DATA TO USE START

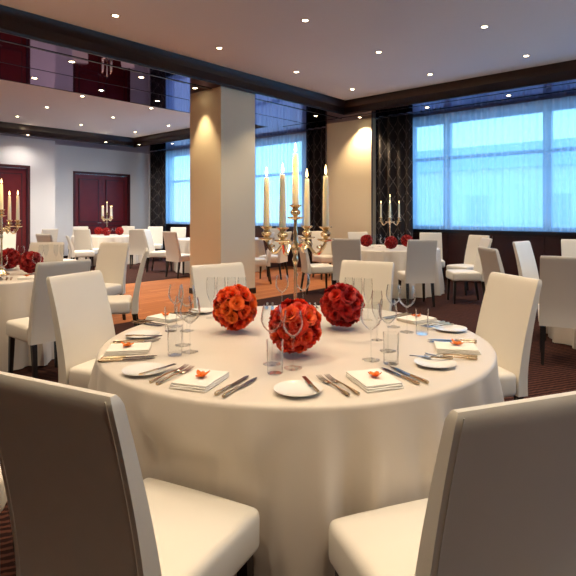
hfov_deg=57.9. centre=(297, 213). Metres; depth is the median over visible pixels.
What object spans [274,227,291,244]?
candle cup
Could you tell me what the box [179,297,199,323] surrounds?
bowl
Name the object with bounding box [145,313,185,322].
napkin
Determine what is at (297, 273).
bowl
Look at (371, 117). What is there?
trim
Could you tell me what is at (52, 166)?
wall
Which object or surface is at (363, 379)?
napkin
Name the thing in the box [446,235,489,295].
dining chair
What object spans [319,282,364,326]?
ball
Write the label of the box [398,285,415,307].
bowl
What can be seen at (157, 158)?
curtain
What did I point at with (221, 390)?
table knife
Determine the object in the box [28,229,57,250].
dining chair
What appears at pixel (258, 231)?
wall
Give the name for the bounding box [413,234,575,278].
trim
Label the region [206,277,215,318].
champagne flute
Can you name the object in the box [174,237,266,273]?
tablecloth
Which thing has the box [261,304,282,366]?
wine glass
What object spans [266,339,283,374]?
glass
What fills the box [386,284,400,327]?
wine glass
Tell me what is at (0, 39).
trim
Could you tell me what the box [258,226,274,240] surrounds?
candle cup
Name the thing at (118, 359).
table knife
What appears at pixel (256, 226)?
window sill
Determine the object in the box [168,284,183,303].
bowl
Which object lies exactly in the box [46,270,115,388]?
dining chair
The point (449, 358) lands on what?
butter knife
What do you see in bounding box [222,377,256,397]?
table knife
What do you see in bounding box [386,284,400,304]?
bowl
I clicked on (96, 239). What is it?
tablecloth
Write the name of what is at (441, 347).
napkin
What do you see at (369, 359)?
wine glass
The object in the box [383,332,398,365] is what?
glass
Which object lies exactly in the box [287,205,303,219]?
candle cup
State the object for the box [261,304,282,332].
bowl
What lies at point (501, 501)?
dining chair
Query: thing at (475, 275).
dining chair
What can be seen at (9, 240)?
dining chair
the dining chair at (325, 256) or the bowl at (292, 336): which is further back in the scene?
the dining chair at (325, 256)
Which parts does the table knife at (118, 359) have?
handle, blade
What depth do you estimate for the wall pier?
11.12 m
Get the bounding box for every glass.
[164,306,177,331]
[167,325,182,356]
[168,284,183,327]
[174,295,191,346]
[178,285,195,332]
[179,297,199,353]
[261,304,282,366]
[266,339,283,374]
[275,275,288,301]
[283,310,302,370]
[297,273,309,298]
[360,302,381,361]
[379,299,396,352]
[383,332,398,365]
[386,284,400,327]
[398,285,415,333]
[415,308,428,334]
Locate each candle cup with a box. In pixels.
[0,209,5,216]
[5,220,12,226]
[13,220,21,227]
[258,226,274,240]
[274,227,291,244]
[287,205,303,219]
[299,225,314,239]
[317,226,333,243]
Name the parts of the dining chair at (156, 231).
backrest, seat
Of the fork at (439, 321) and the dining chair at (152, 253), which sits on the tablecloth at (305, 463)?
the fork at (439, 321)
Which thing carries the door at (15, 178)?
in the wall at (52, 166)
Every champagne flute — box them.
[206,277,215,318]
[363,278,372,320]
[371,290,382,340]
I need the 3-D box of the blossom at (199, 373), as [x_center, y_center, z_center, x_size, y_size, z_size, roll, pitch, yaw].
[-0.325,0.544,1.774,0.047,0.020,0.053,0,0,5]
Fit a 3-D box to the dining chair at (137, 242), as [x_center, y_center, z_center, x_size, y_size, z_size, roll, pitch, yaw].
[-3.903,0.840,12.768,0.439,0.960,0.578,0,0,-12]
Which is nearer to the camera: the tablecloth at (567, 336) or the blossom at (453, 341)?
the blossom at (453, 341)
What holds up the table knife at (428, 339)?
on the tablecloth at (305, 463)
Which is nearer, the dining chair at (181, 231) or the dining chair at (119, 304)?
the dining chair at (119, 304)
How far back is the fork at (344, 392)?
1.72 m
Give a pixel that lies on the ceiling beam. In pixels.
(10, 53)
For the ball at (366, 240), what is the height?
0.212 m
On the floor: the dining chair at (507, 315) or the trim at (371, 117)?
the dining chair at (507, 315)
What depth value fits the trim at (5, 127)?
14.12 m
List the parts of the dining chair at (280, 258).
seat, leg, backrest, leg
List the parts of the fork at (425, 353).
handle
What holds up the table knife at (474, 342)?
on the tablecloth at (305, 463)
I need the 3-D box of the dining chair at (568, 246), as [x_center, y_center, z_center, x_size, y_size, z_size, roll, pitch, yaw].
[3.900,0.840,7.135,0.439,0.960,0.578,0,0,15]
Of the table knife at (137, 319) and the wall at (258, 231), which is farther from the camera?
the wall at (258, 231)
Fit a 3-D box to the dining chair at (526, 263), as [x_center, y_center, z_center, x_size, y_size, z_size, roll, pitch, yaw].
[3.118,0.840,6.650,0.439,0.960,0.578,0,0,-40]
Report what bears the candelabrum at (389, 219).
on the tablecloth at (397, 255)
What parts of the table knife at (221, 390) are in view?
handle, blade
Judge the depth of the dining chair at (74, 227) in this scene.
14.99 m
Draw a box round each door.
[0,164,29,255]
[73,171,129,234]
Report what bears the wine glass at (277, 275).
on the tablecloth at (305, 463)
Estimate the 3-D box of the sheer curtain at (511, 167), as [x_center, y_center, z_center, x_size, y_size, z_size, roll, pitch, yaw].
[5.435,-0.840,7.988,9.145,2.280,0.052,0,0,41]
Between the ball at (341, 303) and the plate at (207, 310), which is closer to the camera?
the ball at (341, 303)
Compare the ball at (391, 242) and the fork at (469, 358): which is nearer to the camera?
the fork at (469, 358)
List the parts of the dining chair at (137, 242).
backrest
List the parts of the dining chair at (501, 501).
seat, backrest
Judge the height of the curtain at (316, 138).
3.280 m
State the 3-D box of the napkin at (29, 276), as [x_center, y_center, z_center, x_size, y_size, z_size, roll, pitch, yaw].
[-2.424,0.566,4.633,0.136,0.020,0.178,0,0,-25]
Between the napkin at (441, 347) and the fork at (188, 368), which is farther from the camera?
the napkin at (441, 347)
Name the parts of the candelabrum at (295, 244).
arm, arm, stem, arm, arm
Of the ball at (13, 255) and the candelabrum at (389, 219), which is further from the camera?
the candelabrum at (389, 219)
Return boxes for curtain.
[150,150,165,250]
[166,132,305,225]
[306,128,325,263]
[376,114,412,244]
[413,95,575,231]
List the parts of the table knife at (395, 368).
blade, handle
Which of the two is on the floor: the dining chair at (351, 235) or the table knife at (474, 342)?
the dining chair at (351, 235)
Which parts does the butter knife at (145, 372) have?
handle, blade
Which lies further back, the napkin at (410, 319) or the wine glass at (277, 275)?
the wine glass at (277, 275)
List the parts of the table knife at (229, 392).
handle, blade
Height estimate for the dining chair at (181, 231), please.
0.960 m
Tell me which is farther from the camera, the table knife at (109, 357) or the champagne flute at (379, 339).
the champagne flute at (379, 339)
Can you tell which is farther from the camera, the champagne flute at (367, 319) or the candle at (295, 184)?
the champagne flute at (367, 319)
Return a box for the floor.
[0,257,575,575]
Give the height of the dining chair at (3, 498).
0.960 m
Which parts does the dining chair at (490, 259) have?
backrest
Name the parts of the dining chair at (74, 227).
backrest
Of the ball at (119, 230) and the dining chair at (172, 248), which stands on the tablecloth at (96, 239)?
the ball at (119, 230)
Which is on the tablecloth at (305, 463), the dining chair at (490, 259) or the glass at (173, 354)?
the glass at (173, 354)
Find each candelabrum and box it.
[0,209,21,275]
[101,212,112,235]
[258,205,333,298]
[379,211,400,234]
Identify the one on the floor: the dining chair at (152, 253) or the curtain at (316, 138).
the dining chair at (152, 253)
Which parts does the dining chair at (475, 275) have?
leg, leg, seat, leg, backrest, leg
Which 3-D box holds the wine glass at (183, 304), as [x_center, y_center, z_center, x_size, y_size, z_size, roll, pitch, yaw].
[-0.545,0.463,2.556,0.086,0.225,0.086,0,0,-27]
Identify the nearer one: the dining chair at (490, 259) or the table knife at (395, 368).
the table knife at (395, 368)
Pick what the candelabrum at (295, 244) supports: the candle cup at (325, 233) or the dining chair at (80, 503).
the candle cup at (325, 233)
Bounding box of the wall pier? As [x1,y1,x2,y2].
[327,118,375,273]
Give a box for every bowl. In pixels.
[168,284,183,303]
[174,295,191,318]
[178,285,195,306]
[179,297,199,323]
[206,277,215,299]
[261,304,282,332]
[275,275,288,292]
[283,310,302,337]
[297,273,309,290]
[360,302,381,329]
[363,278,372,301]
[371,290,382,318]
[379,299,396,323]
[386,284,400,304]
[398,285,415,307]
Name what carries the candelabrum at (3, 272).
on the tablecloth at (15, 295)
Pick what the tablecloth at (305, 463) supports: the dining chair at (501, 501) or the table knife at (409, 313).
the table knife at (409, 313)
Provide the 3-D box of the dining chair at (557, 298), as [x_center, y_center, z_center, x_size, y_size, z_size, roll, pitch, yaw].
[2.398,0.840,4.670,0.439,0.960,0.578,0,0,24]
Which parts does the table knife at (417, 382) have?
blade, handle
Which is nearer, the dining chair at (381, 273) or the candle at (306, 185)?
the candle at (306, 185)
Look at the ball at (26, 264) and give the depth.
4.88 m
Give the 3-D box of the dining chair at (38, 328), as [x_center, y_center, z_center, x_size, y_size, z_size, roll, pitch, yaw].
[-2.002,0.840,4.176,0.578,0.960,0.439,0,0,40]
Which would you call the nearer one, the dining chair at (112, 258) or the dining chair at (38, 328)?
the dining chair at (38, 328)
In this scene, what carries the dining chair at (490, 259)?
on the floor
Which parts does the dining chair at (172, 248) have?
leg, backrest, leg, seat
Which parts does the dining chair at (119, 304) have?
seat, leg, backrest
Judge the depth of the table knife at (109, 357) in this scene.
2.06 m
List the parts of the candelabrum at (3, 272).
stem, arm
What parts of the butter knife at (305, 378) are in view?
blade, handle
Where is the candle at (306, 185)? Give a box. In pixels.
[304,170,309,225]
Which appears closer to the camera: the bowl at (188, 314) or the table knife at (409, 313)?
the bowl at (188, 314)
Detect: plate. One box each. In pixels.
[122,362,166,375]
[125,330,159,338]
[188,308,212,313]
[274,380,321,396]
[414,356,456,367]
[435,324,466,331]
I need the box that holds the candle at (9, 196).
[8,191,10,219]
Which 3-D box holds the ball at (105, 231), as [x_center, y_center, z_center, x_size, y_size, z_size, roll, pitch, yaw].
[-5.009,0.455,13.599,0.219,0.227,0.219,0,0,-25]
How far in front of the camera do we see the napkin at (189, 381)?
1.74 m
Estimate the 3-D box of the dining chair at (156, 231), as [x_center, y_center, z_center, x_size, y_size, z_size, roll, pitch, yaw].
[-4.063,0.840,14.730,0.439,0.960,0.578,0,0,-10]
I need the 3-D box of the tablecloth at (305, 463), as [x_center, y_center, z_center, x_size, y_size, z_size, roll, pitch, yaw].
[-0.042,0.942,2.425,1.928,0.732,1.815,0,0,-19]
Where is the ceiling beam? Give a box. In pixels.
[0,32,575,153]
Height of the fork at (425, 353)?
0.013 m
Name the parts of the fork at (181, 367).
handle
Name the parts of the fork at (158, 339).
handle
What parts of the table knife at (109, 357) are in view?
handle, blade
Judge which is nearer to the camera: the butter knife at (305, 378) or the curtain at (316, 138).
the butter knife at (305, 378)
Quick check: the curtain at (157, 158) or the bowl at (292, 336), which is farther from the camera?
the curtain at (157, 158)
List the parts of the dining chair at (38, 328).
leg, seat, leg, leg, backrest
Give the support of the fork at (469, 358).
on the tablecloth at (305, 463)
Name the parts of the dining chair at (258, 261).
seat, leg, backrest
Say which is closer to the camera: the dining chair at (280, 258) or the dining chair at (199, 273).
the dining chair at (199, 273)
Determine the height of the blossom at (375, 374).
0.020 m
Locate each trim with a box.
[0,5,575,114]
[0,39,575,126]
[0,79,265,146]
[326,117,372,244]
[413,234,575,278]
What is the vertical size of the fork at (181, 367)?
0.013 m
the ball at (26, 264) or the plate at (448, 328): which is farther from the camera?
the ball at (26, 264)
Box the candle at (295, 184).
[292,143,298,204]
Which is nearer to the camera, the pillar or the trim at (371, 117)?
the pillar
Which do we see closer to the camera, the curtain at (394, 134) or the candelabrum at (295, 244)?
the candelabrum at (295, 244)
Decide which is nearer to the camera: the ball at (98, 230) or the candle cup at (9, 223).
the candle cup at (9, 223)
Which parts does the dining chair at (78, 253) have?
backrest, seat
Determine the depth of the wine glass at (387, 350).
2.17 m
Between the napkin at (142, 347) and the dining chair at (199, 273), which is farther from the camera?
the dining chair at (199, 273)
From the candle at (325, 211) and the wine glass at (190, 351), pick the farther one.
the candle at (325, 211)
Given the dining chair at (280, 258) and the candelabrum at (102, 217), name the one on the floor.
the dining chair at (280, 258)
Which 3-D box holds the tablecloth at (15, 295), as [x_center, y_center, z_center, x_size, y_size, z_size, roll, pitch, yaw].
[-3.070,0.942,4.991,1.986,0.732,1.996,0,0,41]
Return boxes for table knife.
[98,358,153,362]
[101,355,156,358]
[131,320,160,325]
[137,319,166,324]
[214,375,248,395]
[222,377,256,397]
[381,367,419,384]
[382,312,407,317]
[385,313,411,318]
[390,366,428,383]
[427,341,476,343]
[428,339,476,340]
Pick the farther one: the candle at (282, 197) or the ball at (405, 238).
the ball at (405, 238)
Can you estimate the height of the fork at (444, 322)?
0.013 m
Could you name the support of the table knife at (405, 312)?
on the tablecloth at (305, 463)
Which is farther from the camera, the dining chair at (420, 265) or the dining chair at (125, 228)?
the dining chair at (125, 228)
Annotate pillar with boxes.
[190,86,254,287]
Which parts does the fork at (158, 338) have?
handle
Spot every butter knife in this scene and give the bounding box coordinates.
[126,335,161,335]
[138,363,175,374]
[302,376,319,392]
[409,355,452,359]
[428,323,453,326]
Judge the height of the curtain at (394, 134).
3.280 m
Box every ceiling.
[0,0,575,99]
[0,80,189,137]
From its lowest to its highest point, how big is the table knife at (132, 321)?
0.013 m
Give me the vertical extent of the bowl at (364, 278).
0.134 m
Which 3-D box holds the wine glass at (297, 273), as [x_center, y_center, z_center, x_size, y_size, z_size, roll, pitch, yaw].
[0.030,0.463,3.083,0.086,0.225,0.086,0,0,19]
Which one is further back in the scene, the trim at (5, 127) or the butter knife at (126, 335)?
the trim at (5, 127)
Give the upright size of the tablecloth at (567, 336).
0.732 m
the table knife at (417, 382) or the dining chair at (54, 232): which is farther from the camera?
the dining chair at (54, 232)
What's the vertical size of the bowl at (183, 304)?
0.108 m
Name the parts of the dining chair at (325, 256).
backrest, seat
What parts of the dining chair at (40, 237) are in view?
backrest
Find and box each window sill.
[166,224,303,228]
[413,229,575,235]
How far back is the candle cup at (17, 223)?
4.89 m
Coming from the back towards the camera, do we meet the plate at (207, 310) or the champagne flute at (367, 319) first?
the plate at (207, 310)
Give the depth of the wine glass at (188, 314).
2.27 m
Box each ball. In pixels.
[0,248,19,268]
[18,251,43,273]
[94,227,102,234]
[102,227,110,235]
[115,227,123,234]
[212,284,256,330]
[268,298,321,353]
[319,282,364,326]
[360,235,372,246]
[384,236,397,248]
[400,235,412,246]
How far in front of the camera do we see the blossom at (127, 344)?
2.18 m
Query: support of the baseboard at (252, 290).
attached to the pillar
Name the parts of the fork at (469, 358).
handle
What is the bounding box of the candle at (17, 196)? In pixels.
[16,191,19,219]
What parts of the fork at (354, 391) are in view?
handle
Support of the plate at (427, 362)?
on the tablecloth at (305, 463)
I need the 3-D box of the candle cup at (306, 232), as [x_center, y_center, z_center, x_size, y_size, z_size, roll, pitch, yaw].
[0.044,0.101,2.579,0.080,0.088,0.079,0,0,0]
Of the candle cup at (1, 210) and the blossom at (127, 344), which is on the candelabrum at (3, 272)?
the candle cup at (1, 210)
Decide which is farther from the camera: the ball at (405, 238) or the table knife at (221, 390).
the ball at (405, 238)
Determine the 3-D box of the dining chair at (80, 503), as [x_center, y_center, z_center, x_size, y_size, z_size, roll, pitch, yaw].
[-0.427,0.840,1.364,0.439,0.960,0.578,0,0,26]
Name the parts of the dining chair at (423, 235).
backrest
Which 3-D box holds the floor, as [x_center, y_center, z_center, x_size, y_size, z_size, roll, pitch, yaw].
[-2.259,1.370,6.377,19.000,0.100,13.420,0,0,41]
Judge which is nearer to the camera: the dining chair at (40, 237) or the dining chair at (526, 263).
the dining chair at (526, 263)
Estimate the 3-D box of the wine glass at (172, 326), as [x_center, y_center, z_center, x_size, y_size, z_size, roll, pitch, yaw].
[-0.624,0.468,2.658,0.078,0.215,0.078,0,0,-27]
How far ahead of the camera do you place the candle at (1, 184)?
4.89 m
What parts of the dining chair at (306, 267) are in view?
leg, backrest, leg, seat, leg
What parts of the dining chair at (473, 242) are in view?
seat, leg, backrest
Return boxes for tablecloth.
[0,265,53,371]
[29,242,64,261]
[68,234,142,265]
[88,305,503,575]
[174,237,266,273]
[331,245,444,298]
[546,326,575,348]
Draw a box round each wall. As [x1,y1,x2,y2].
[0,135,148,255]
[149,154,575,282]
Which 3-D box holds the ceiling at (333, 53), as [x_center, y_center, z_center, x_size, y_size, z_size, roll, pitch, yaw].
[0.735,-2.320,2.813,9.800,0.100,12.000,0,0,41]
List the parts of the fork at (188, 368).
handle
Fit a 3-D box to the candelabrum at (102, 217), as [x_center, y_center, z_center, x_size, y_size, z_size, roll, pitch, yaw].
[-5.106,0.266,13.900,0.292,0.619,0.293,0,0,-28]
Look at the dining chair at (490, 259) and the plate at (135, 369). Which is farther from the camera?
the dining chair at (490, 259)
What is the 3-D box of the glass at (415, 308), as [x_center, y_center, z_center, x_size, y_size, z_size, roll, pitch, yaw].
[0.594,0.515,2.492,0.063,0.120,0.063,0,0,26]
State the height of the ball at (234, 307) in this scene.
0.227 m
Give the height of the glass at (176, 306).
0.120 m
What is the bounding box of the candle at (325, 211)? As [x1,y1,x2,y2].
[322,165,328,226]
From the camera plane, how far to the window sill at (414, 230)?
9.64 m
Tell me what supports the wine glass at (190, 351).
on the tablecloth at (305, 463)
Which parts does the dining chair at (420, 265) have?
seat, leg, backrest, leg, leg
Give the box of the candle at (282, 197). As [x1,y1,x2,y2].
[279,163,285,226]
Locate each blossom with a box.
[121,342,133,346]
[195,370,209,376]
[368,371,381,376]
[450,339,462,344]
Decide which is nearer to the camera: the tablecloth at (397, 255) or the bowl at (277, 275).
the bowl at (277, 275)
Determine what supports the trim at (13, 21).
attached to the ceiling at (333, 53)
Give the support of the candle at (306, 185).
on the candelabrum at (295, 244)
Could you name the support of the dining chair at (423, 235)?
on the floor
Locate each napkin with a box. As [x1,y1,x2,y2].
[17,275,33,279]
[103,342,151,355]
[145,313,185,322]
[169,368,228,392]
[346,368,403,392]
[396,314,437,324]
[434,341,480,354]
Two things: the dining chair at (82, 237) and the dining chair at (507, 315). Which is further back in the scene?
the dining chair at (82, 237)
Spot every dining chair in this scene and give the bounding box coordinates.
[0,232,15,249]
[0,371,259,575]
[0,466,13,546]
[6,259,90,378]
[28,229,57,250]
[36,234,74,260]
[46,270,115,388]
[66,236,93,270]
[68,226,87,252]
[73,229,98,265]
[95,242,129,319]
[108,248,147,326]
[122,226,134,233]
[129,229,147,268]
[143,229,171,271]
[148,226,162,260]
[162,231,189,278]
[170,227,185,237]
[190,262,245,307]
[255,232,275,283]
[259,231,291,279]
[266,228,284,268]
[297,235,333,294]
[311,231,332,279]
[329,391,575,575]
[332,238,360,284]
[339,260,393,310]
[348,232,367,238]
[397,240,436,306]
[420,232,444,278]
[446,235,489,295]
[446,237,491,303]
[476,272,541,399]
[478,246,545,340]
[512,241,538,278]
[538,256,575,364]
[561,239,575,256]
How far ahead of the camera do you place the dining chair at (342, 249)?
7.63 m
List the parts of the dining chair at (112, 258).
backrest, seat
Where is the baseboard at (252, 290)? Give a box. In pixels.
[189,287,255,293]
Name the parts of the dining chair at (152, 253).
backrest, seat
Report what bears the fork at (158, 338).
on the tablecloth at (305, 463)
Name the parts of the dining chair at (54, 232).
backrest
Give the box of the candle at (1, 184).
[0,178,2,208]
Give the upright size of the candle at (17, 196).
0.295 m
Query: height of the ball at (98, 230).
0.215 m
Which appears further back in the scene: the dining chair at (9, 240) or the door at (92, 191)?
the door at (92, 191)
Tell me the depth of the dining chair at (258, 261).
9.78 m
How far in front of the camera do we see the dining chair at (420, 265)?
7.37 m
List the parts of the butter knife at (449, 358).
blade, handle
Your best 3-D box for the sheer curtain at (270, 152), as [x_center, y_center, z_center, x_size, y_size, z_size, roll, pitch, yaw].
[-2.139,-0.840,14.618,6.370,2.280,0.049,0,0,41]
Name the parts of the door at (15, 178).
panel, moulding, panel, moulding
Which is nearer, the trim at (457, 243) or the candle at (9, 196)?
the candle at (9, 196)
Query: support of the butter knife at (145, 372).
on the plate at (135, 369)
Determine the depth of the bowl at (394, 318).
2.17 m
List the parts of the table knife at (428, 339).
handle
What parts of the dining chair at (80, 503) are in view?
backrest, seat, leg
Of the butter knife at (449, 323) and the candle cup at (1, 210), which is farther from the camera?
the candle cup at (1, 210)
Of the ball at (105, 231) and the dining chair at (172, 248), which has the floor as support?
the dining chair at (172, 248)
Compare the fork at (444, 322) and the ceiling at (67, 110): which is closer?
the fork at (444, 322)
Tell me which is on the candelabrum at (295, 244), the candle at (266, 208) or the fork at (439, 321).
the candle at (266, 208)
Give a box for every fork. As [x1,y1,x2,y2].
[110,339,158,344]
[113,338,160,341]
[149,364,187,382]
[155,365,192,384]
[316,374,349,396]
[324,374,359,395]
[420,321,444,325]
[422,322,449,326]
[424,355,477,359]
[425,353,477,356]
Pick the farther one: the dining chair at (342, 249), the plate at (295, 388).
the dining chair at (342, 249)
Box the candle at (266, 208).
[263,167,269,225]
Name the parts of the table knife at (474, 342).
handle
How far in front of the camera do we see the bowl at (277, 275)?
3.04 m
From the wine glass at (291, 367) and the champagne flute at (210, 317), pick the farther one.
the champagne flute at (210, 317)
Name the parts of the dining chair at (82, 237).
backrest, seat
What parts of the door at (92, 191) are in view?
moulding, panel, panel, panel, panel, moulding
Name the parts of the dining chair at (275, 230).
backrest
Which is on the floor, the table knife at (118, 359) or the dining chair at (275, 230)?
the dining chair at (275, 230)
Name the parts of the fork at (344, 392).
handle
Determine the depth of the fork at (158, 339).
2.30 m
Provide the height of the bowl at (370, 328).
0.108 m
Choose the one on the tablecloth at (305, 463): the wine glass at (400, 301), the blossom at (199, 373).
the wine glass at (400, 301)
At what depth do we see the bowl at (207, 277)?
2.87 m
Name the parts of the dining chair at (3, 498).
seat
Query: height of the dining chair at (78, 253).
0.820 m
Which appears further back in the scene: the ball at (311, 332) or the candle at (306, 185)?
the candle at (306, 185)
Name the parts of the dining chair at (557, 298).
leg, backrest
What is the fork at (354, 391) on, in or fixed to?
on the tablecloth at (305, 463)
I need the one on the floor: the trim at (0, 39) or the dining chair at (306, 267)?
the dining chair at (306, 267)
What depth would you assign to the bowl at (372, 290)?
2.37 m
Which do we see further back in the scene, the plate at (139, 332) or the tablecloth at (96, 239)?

DATA TO USE END

* _INSTRUCTIONS TO FOLLOW_:
Transcribe exactly, and only, the lines from the one bearing "Name the parts of the dining chair at (557, 298)." through the last line of the entries, counting both.

* _EXERCISE RESULT_:
Name the parts of the dining chair at (557, 298).
leg, backrest
What is the fork at (354, 391) on, in or fixed to?
on the tablecloth at (305, 463)
I need the one on the floor: the trim at (0, 39) or the dining chair at (306, 267)?
the dining chair at (306, 267)
What depth would you assign to the bowl at (372, 290)?
2.37 m
Which do we see further back in the scene, the plate at (139, 332) or the tablecloth at (96, 239)?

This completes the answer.